Currently, MusicLM can generate electronic music, synthwave, and chip tunes better than any other genre of music. Testing its willingness to create something ‘like’ a copyrighted work, I prompted MusicLM to “create a song that sounds like it could be from the Sonic 3 soundtrack.” Because Sonic 3 is a copyrighted work, the AI informed me it couldn’t do that. Fair enough.
But I grew up playing Sonic. Let’s see if I can describe to the AI the essence of what Sonic sounds like and create something that ‘sounds’ like it could be in a Sonic game without me telling the AI that’s what it’s doing. This concept is called jailbreaking in the AI community and it’s a way to get an end result that the developers don’t intend to happen.
My ‘Jailbroken Sonic’ Prompt:
“Create a looping song with an upbeat sound featuring 32-bit chip tunes that are upbeat and fast-paced. The music should sound flowing and welcoming while creating a wistful atmosphere.”
Aside from a small second or so that could be shaved in editing, the track does loop well. It creates the plinky, upbeat vibe you’d expect from a platforming game about moving quickly through levels while collecting rings. It’s pretty good, a bit like having La Croix instead of San Pellegrino, if I’m honest. Not preferable—but serviceable in a pinch.
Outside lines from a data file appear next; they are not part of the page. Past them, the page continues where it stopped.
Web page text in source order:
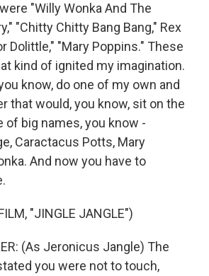
"Willy Wonka And The
"Chitty Chitty Bang Bang," Rex
Dolittle," "Mary Poppins." These
kind of ignited my imagination.
know, do one of my own and
that would, you know, sit on the
of big names, you know -
Caractacus Potts, Mary
And now you have to
"JINGLE JANGLE")
(As Jeronicus Jangle) The
you were not to touch,
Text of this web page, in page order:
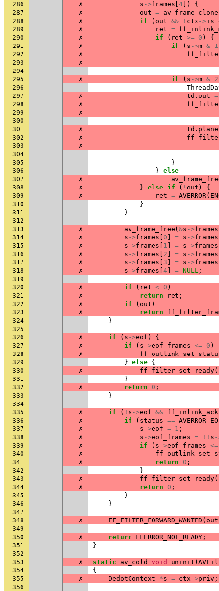
286
✗ s ->frames 4 ])
{
287
✗ out = av_frame_clone
288
✗ if ( out && ! ctx ->
289
✗ ret =
290
✗ if ( ret >= 0 )
{
291
✗ if ( s ->m & 1
292
✗
293
✗
294
295
✗ if ( s ->m & 2
296
297
✗ td . out =
298
✗
299
✗
300
301
✗ td . plane
302
✗
303
✗
304
305
}
306
} else
307
✗
308
✗ } else if ( ! out )
{
309
✗ ret = AVERROR(
310
}
311
}
312
313
✗ av_frame_free ( &s ->frames
314
✗ s ->frames 0 = s ->frames
315
✗ s ->frames 1 = s ->frames
316
✗ s ->frames 2 = s ->frames
317
✗ s ->frames 3 = s ->frames
318
✗ s ->frames 4 = NULL ;
319
320
✗ if ( ret < 0 )
321
✗ return ret ;
322
✗ if ( out )
323
✗ return
324
}
325
326
✗ if ( s ->eof )
{
327
✗ if ( s ->eof_frames <= 0 )
328
✗
329
} else {
330
✗ ff_filter_set_ready(
331
}
332
✗ return 0 ;
333
}
334
335
✗ if ( ! s ->eof &&
336
✗ if ( status ==
337
✗ s ->eof = 1 ;
338
✗ s ->eof_frames = !! s -
339
✗ if ( s ->eof_frames <=
340
✗
341
✗ return 0 ;
342
}
343
✗ ff_filter_set_ready(
344
✗ return 0 ;
345
}
346
}
347
348
✗ FF_FILTER_FORWARD_WANTED (
349
350
✗ return FFERROR_NOT_READY ;
351
}
352
353
✗ static av_cold void uninit (
354
{
355
✗ DedotContext *s = ctx ->priv ;
356
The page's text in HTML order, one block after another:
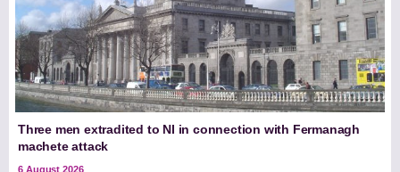
Three men extradited to NI in connection with Fermanagh
machete attack
6 August 2026
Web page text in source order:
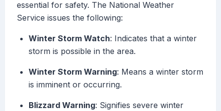
essential for safety. The National Weather
Service issues the following:
Winter Storm Watch: Indicates that a winter
storm is possible in the area.
Winter Storm Warning: Means a winter storm
is imminent or occurring.
Blizzard Warning: Signifies severe winter
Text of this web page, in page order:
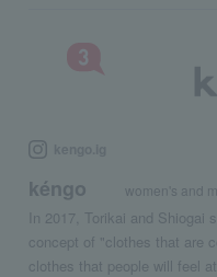
kéngo women's and
In 2017, Torikai and Shiogai
concept of "clothes that are
clothes that people will feel
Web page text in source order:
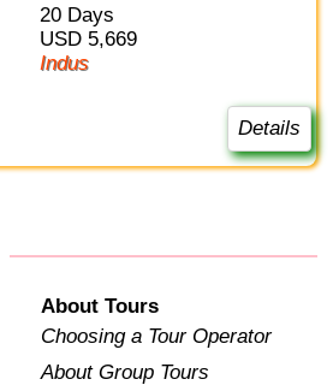
20 Days
USD 5,669
Indus
Details
About Tours
Choosing a Tour Operator
About Group Tours
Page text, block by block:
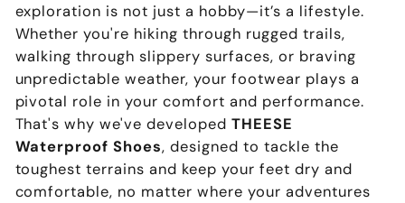
exploration is not just a hobby—it’s a lifestyle.
Whether you're hiking through rugged trails,
walking through slippery surfaces, or braving
unpredictable weather, your footwear plays a
pivotal role in your comfort and performance.
That's why we've developedTHEESE
Waterproof Shoes, designed to tackle the
toughest terrains and keep your feet dry and
comfortable, no matter where your adventures
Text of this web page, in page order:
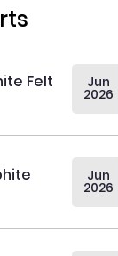
Felt Jun
2026
Jun
2026
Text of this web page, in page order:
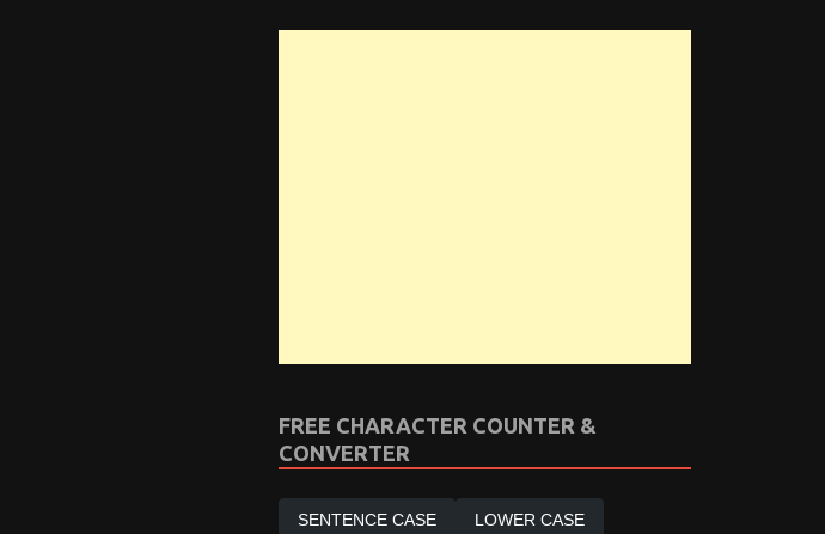
FREE CHARACTER COUNTER &
CONVERTER
SENTENCE CASE LOWER CASE
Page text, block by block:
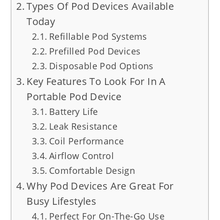
Types Of Pod Devices Available
Today
Refillable Pod Systems
Prefilled Pod Devices
Disposable Pod Options
Key Features To Look For In A
Portable Pod Device
Battery Life
Leak Resistance
Coil Performance
Airflow Control
Comfortable Design
Why Pod Devices Are Great For
Busy Lifestyles
Perfect For On-The-Go Use
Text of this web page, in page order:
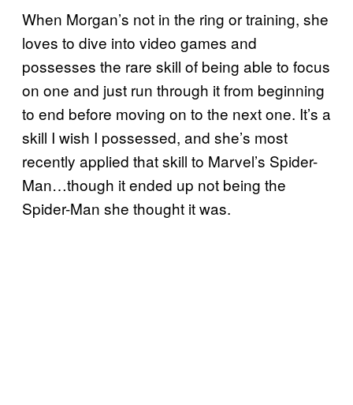
When Morgan’s not in the ring or training, she
loves to dive into video games and
possesses the rare skill of being able to focus
on one and just run through it from beginning
to end before moving on to the next one. It’s a
skill I wish I possessed, and she’s most
recently applied that skill to Marvel’s Spider-
Man…though it ended up not being the
Spider-Man she thought it was.
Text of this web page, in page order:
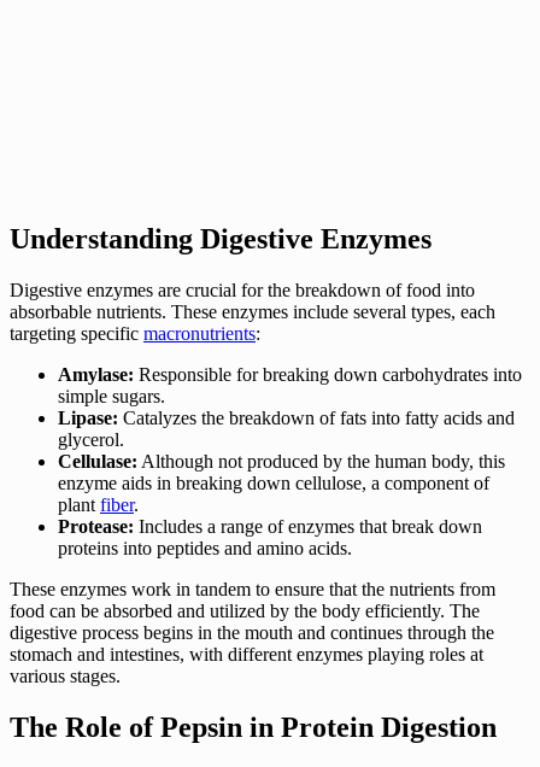
Understanding Digestive Enzymes
Digestive enzymes are crucial for the breakdown of food into
absorbable nutrients. These enzymes include several types, each
targeting specific macronutrients:
Amylase: Responsible for breaking down carbohydrates into
simple sugars.
Lipase: Catalyzes the breakdown of fats into fatty acids and
glycerol.
Cellulase: Although not produced by the human body, this
enzyme aids in breaking down cellulose, a component of
plant fiber.
Protease: Includes a range of enzymes that break down
proteins into peptides and amino acids.
These enzymes work in tandem to ensure that the nutrients from
food can be absorbed and utilized by the body efficiently. The
digestive process begins in the mouth and continues through the
stomach and intestines, with different enzymes playing roles at
various stages.
The Role of Pepsin in Protein Digestion
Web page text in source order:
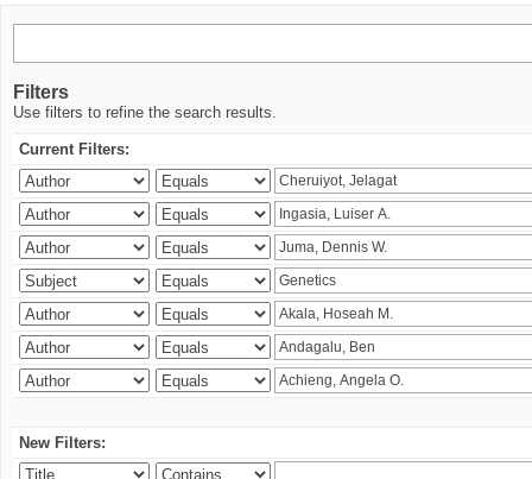
Filters
Use filters to refine the search results.
Current Filters:
New Filters:
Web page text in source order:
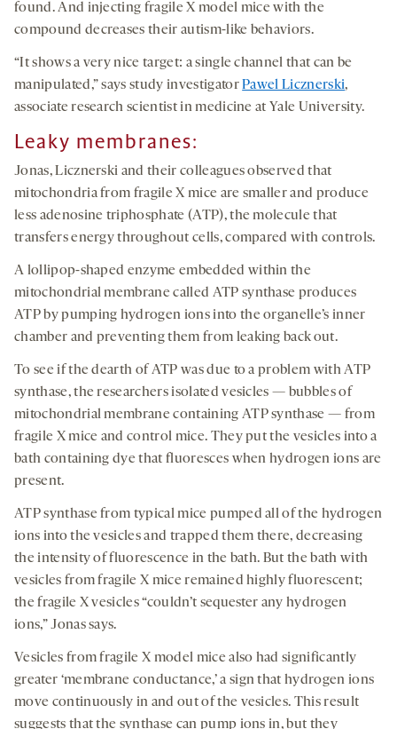
found. And injecting fragile X model mice with the
compound decreases their autism-like behaviors.
“It shows a very nice target: a single channel that can be
manipulated,” says study investigatorPawel Licznerski,
associate research scientist in medicine at Yale University.
Leaky membranes:
Jonas, Licznerski and their colleagues observed that
mitochondria from fragile X mice are smaller and produce
less adenosine triphosphate (ATP), the molecule that
transfers energy throughout cells, compared with controls.
A lollipop-shaped enzyme embedded within the
mitochondrial membrane called ATP synthase produces
ATP by pumping hydrogen ions into the organelle’s inner
chamber and preventing them from leaking back out.
To see if the dearth of ATP was due to a problem with ATP
synthase, the researchers isolated vesicles — bubbles of
mitochondrial membrane containing ATP synthase — from
fragile X mice and control mice. They put the vesicles into a
bath containing dye that fluoresces when hydrogen ions are
present.
ATP synthase from typical mice pumped all of the hydrogen
ions into the vesicles and trapped them there, decreasing
the intensity of fluorescence in the bath. But the bath with
vesicles from fragile X mice remained highly fluorescent;
the fragile X vesicles “couldn’t sequester any hydrogen
ions,” Jonas says.
Vesicles from fragile X model mice also had significantly
greater ‘membrane conductance,’ a sign that hydrogen ions
move continuously in and out of the vesicles. This result
suggests that the synthase can pump ions in, but they
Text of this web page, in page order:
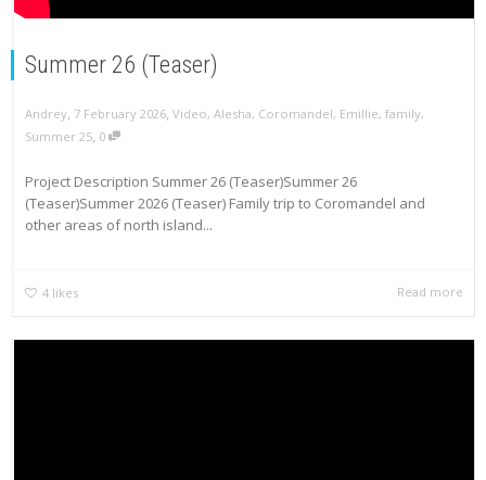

How well does MusicLM create live music?
Generating chip tune music with machine learning is one thing, but what about live music? Say I’m creating a scene in a video game where I need the protagonist to walk through a crowded bar while a non-descript band plays in the background. We have a specific idea we want to set for the scene. So let’s see if we can generate it.
My Live Music Prompt:
“Re-create the sound of walking through a loud dive bar while a grunge band plays music on stage featuring drums, electric guitar, bass guitar, and an aggressive rhythm.”
The AI model succeeds here in sounding like a live recording, even if the music doesn’t really match up to our genre specification. The sounds individually are there, but what we’re hearing isn’t really compelling for the listener. Toning it down and using it as background music in an adventure game though as ambient music? Definitely a possibility.
What about generating regional sounds?
This is one area in which the AI model succeeds in creating a specific sound thanks to metadata. Nothing highlights this better than the samples I generated asking the model to re-create the sound of Memphis rap. Memphis rap features a heavy bass line with sharply quipped rhymes that fall in time with the beat. MusicLM understands what the ‘sound’ of Memphis rap is very well.
My Prompt:
“Create a catchy Memphis hip-hop beat with lots of bass and an aggressively catchy rhythm fused with Atlanta rap.”
Google’s model will grow smarter over time as it is soliciting feedback from early users like me, asking us to mechanical turk our way into better-sounding diffusion-trained neural networks. Each time you prompt the MusicLM AI with something, it gives you two possibilities and asks you to rank which answers the prompt best.
This data helps the neural network generate feedback on whether something matches the concept as presented. It’s also one of the reasons why artificial intelligence training is moving at lightning speeds—with so many people generating metadata the model becomes better almost overnight. These few examples highlight the current capabilities of Google’s MusicLM but they will evolve drastically over the coming months.